Towards Scalable Generation of Realistic Test Data for Duplicate Detection
Fabian Panse, Wolfram Wingerath, Benjamin Wollmer
TL;DR
The paper tackles the need for scalable, realistic test data for evaluating duplicate detection in the era of big and diverse data sources. It presents DaPo$^+$, a six-phase data-generation pipeline that profiles inputs, automatically configures generation parameters, creates data histories, and emits multi-source datasets with complex schemas and temporal errors via an event-based model. Key contributions include extending support to non-relational data, enabling automatic high-level configuration, and incorporating data histories and copying processes to simulate outdated values and inter-source dependencies. This approach promises more realistic benchmarking for duplicate detection across data cleaning, integration, and linkage tasks, with practical impact for evaluating scalable algorithms in real-world settings.
Abstract
Due to the increasing volume, volatility, and diversity of data in virtually all areas of our lives, the ability to detect duplicates in potentially linked data sources is more important than ever before.

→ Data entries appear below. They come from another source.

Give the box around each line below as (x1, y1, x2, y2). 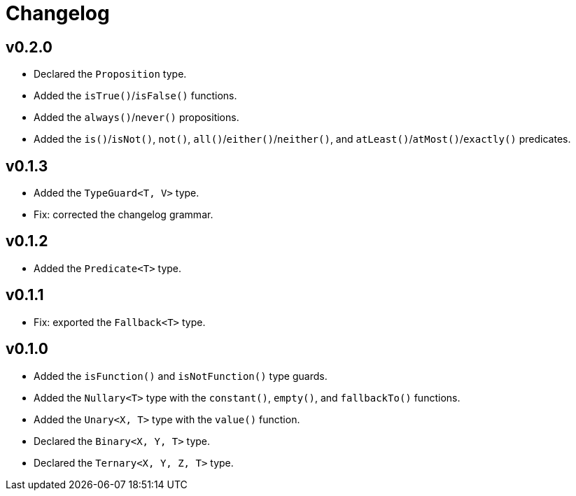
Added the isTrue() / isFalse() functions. (34, 90, 237, 102)
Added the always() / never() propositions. (34, 111, 239, 124)
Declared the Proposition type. (34, 68, 187, 80)
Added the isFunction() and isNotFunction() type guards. (34, 369, 328, 382)
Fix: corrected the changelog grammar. (34, 208, 213, 221)
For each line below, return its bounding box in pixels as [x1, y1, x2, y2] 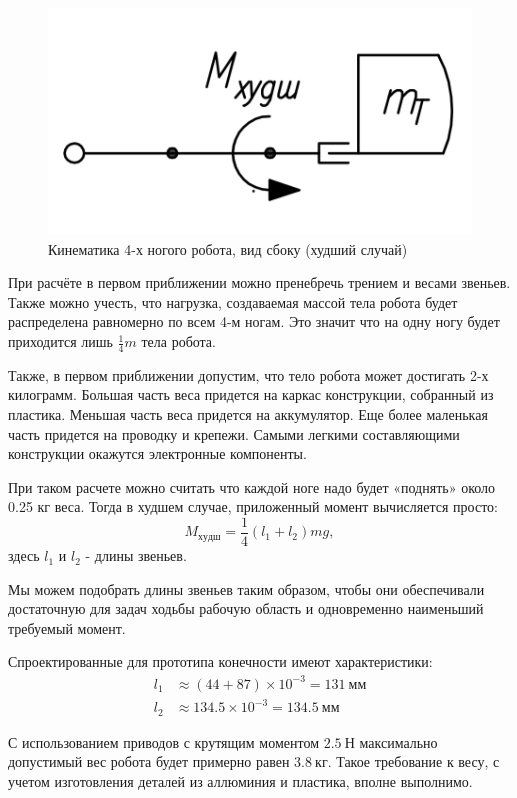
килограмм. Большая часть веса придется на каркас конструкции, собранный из [8, 384, 494, 405]
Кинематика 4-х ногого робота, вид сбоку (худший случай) [48, 238, 408, 259]
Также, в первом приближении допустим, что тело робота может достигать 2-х [8, 364, 489, 385]
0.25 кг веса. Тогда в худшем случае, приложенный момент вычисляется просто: [8, 496, 498, 517]
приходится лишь [8, 331, 113, 352]
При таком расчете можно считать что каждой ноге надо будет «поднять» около [8, 476, 496, 497]
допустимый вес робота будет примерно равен [8, 751, 290, 772]
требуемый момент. [8, 617, 126, 638]
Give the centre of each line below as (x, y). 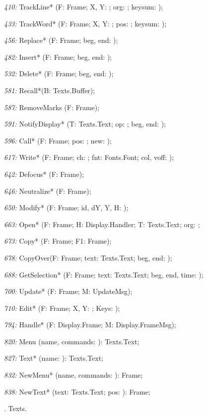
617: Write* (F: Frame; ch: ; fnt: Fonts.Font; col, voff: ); (89, 157)
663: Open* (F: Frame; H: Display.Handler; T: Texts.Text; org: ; (102, 224)
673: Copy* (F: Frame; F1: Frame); (58, 241)
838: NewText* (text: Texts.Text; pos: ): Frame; (77, 391)
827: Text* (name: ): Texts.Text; (54, 358)
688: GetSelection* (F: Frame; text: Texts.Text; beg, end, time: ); (104, 274)
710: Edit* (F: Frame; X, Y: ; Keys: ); (62, 308)
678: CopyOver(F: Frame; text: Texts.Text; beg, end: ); (88, 257)
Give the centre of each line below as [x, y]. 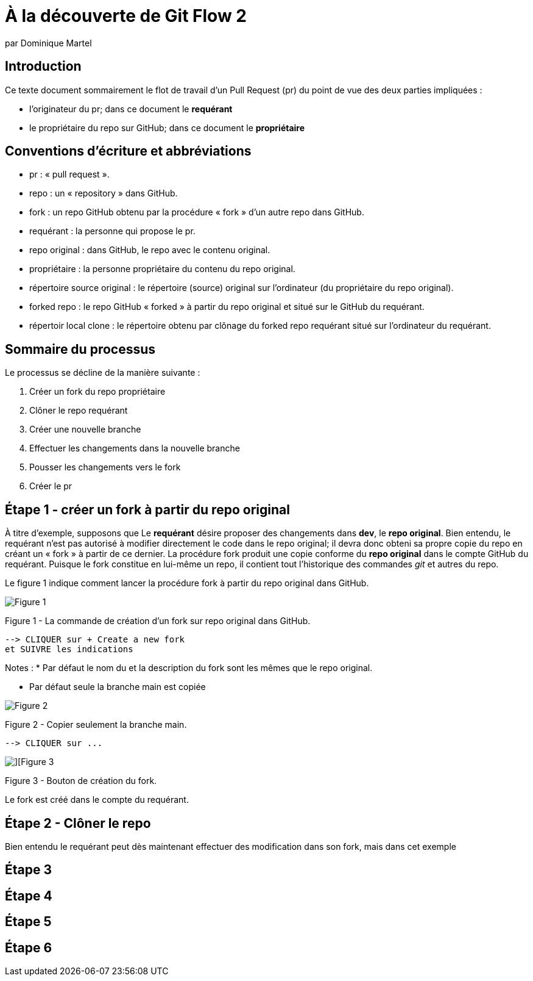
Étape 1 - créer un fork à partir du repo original [147, 509]
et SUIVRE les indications [69, 649]
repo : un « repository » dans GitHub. [104, 193]
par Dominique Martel [48, 43]
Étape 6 [29, 947]
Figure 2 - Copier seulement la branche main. [96, 725]
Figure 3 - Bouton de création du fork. [81, 781]
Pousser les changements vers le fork [105, 467]
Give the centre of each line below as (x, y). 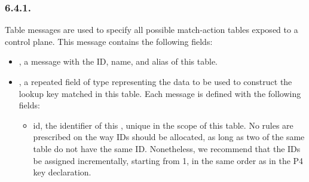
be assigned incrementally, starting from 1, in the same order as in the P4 (168, 160)
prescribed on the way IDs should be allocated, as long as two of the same (169, 137)
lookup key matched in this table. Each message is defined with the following (160, 93)
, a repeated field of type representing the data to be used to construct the (155, 81)
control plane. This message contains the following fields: (109, 41)
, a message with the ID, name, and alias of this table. (118, 61)
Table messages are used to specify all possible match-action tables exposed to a (152, 30)
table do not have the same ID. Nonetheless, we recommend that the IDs (167, 148)
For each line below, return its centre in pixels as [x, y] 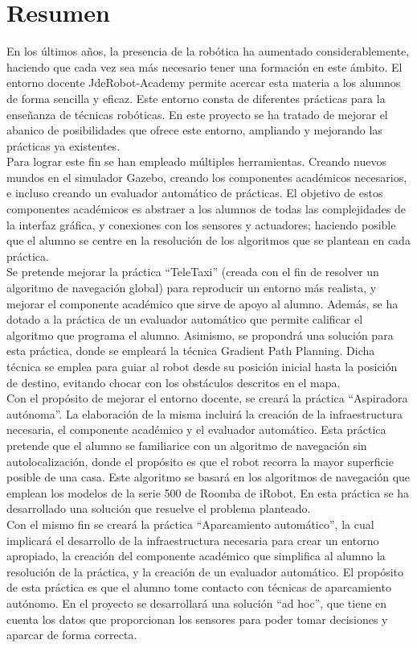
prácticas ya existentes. [63, 145]
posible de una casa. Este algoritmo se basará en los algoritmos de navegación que [208, 477]
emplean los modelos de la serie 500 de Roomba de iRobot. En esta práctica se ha [208, 492]
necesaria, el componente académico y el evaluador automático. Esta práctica [196, 429]
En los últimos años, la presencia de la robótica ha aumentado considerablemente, [208, 51]
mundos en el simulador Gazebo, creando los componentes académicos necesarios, [207, 177]
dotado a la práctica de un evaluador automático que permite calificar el [185, 319]
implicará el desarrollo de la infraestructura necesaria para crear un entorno [193, 540]
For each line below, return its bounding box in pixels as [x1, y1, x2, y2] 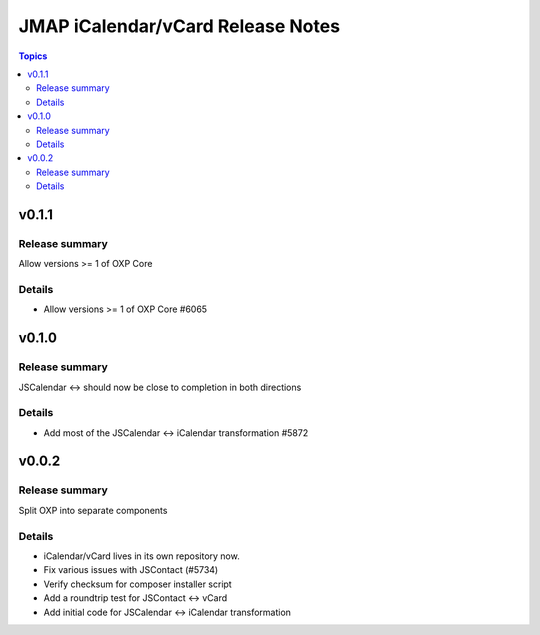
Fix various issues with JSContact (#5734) [43, 564, 219, 576]
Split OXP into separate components [18, 504, 168, 516]
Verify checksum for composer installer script [43, 578, 232, 590]
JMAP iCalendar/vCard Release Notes [18, 15, 340, 37]
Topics [18, 50, 48, 62]
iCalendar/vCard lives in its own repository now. [43, 550, 240, 562]
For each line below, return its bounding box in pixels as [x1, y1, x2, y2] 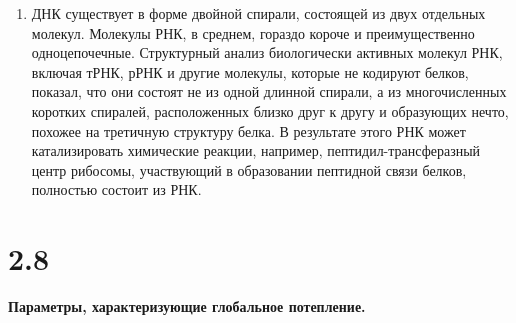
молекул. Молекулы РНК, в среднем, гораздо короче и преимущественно [31, 22, 475, 43]
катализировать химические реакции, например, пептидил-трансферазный [31, 140, 481, 161]
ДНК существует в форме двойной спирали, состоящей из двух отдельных [31, 3, 486, 23]
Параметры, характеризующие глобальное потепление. [8, 296, 366, 317]
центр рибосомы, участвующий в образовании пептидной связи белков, [31, 159, 467, 180]
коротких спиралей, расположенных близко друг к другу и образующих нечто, [31, 100, 509, 121]
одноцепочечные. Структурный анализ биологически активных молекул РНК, [31, 42, 503, 63]
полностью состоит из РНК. [31, 179, 202, 200]
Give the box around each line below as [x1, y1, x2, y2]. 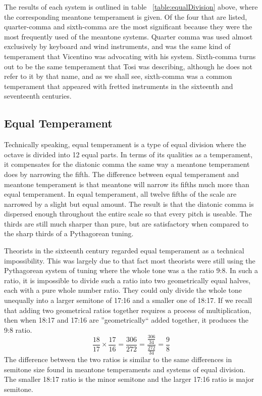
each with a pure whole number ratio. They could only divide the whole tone [4, 285, 242, 295]
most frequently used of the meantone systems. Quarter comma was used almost [4, 31, 253, 41]
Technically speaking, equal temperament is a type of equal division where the [4, 139, 246, 150]
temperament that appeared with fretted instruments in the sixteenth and [4, 80, 233, 91]
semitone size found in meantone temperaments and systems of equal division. [4, 364, 246, 374]
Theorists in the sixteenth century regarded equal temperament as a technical [4, 245, 244, 256]
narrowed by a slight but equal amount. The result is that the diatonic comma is [4, 198, 254, 209]
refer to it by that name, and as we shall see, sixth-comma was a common [4, 71, 232, 81]
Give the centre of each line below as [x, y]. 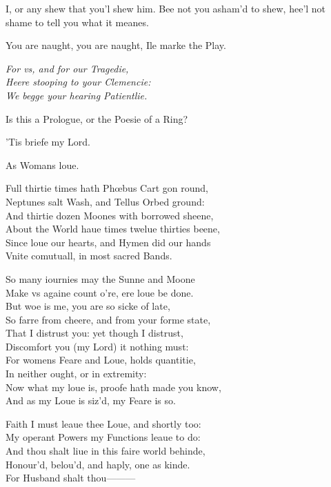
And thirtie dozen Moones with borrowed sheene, [110, 215]
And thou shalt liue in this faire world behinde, [106, 451]
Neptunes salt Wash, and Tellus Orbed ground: [105, 201]
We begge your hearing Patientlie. [77, 95]
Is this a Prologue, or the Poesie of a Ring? [97, 118]
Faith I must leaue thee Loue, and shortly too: [103, 423]
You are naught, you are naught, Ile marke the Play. [116, 45]
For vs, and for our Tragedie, [67, 68]
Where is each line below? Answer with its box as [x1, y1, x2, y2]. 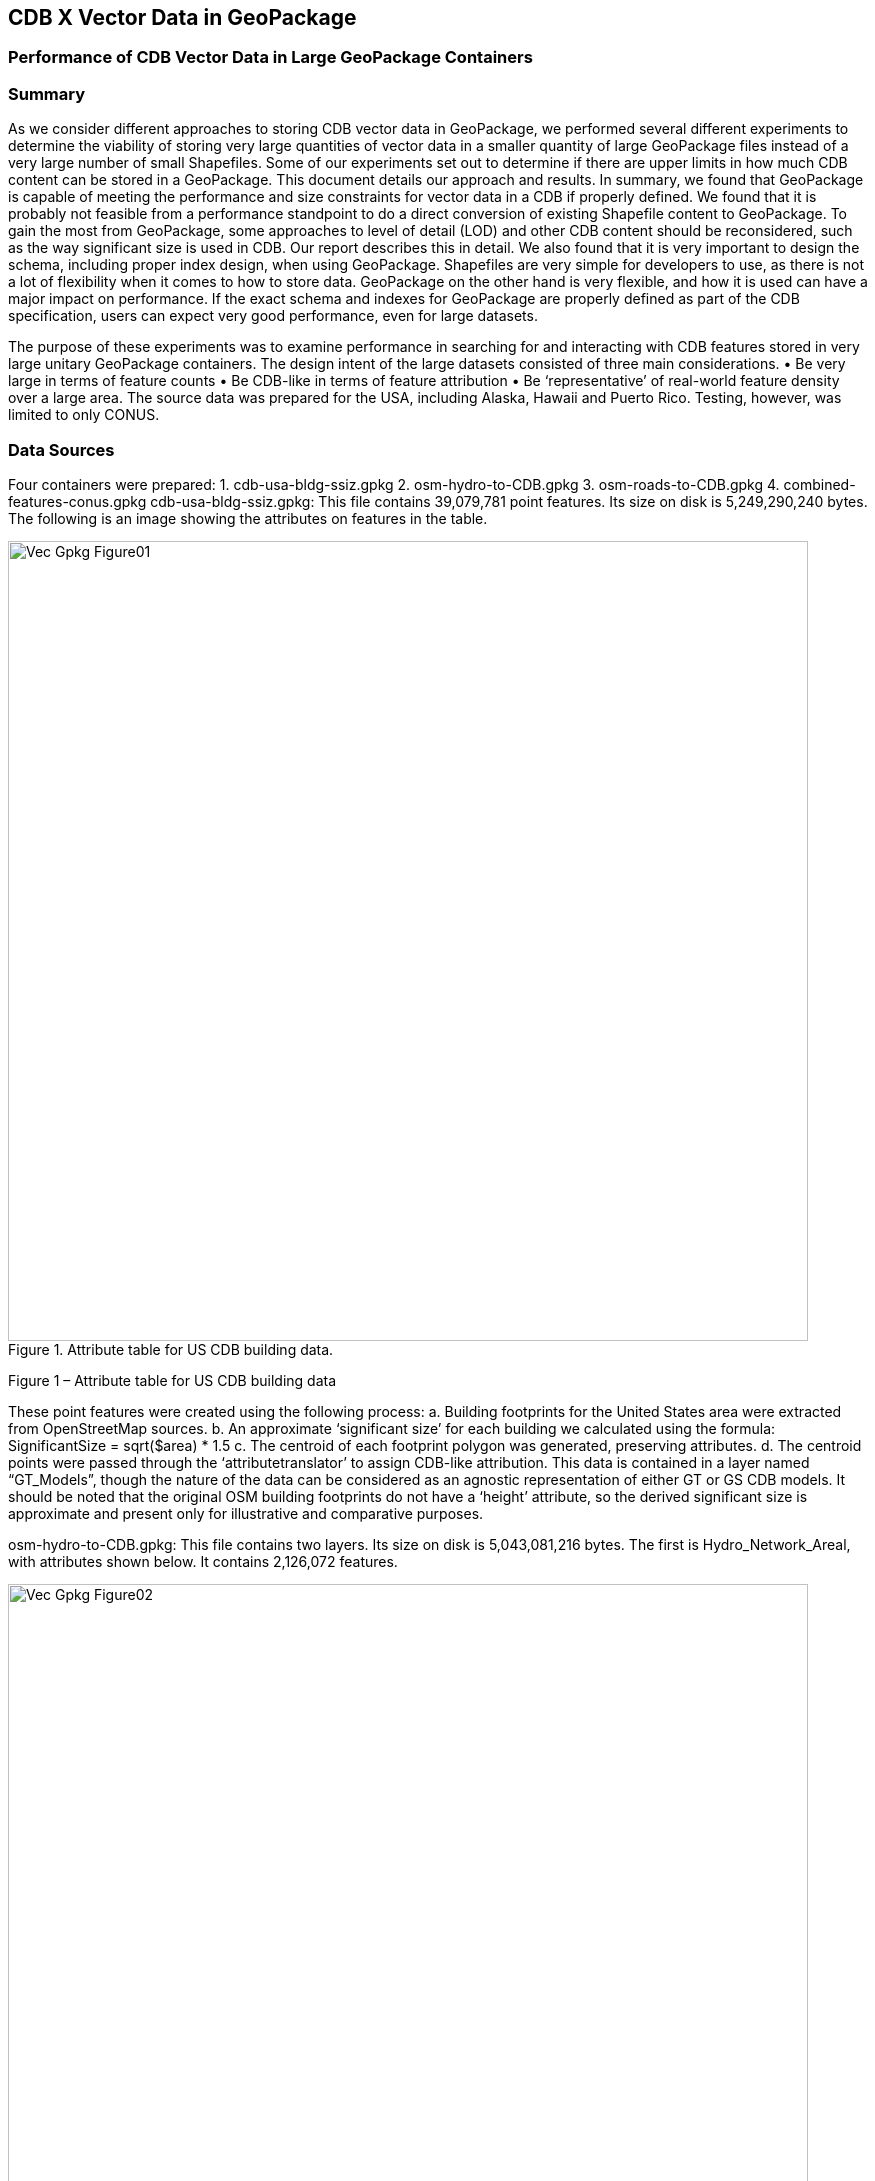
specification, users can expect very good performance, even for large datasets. [8, 307, 538, 325]
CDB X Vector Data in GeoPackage [8, 5, 357, 30]
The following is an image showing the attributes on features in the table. [8, 509, 488, 527]
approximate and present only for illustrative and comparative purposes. [8, 1504, 484, 1522]
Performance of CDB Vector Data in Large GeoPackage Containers [8, 47, 533, 68]
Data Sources [8, 439, 115, 460]
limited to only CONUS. [8, 406, 160, 424]
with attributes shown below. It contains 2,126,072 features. [8, 1552, 398, 1570]

However, while research is already intensively engaged in adapting duplicate detection algorithms to the changing circumstances, existing test data generators are still designed for small -- mostly relational -- datasets and can thus fulfill their intended task only to a limited extent. In this report, we present our ongoing research on a novel approach for test data generation that -- in contrast to existing solutions -- is able to produce large test datasets with complex schemas and more realistic error patterns while being easy to use for inexperienced users.